One of the first analyses they carried out revealed that, in starving cells, total ribosomal protein levels decrease only slightly relative to other protein levels. This reduction appeared to be independent of autophagy. Cells that lacked the capacity for autophagy had no obvious defects when nutrient deprived.
"This was a very surprising finding that was at odds with existing hypotheses, and it really led us to consider that something was missing in how we think about autophagy and its role in ribosome degradation," Harper said. "This simple result hides a huge amount of biology that we tried to uncover."
Searching for an explanation for this discrepancy, the team, spearheaded by study co-first authors Heeseon An and Alban Ordureau, research fellows in cell biology at HMS, systematically analyzed the production of new ribosomes and the fate of existing ones in starving cells.
They did so through a variety of complementary techniques, including Ribo-Halo, which allowed them to label different ribosomal components with fluorescent tags. They could apply these tags at different time points and measure how many new ribosomes were being synthesized at the level of a single cell, as well as how many old ribosomes remained after a set amount of time.

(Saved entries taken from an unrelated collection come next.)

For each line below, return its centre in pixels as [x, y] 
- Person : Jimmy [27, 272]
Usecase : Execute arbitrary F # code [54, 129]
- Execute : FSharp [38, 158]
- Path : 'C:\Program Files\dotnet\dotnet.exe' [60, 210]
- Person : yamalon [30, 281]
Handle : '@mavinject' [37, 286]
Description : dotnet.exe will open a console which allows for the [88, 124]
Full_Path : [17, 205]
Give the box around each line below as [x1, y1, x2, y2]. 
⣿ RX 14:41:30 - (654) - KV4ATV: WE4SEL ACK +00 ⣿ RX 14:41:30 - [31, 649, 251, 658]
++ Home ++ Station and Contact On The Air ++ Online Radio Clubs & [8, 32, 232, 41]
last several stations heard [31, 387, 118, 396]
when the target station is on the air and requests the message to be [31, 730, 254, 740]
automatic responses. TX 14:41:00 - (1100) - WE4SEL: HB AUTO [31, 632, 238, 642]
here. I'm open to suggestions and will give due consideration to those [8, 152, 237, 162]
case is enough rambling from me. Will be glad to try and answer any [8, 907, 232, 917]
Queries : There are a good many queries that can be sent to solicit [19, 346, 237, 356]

When cells were deprived of nutrients, the primary factors that led to lower overall ribosome levels was a reduction in new ribosome synthesis and turnover through non-autophagy dependent pathways, the experiments showed. Both cell volume and the rate of cell division decreased as well, however, which allowed cells to maintain a cellular density of ribosomes.

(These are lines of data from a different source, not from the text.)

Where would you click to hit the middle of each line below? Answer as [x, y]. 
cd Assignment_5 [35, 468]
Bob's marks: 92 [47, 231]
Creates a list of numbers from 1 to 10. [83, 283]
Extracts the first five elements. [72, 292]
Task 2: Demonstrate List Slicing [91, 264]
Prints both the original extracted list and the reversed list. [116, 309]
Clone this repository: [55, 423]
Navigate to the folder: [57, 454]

Next, the team examined the patterns of degradation for more than 8,300 proteins throughout the cell during nutrient deprivation. They confirmed that the pattern of ribosome turnover appeared to be independent of autophagy and, instead, matched proteins that are known to be degraded via the ubiquitin-proteasome system.
"With our quantitative proteomics toolbox, we could look simultaneously in an unbiased manner at how thousands of proteins are made and turnover in the cell under different conditions with or without autophagy," Ordureau said. "This allowed us to gain a global picture that wasn't based on inferences drawn from analyses of a limited number of proteins."

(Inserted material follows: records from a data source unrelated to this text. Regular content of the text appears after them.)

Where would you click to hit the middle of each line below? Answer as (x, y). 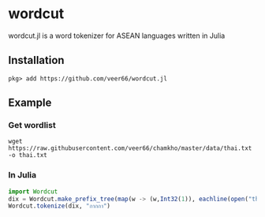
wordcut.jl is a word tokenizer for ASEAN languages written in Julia (117, 36)
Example (30, 103)
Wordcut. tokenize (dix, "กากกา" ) (59, 206)
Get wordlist (32, 125)
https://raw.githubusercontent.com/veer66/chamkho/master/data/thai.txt (130, 148)
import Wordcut (33, 191)
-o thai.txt (28, 155)
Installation (36, 60)
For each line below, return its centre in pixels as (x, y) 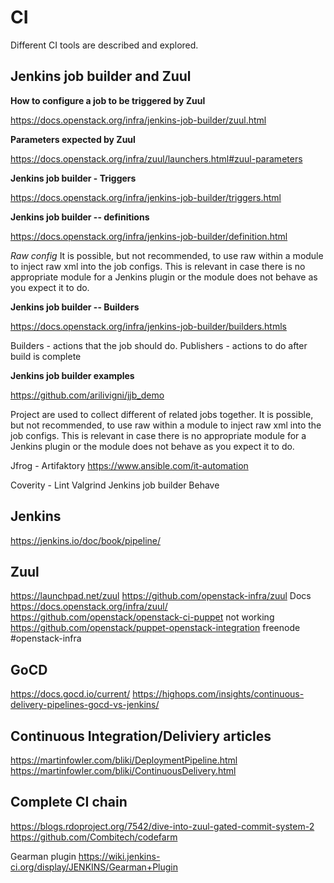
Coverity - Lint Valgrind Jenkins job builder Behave (115, 485)
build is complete (46, 356)
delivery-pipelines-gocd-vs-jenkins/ (85, 705)
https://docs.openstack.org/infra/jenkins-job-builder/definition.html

The analyses showed that a small number of organelles and proteins were degraded by autophagy in higher amounts than ribosomes, particularly endoplasmic reticulum, which the Harper lab has previously shown is selectively remodeled by autophagy during nutrient stress.
These proteome-wide data may reveal other organelles and proteins that are selectively degraded in response to nutrient stress, the authors said, and the team is pursuing further analyses.
Together, the findings shed light on how starving cells respond to nutrient stress and, in particular, clarify previous assumptions regarding ribosome turnover. Critically, the authors said, the results demonstrate that proteasome-dependent turnover of ribosomes likely contributes to a much greater extent than autophagy during nutrient stress.
This is an important step toward a better, unbiased understanding of autophagy, a widely studied process that is the target of numerous drug discovery efforts.
"Controlling autophagy is being explored in a wide range of contexts such as killing tumor cells by starving them of key nutrients or allowing neurons to remove harmful protein aggregates," An said. "But our understanding of autophagy is incomplete, and many aspects are still unclear."
Only relatively recently have scientists found that starvation-induced autophagy can be selective, she added, and questions such as what organelles are targeted and why, whether autophagy affects only damaged organelles or random ones, and many others remain mostly unanswered.
"We are using the context of starvation to better understand how cells use autophagy, and under what circumstances, to understand this important process better," An said.
Additional authors on the study include Maria Körner and Joao Paulo. The work was supported by the National Institutes of Health (grants R37NS083524, RO1AG011085 and RO1GM095567).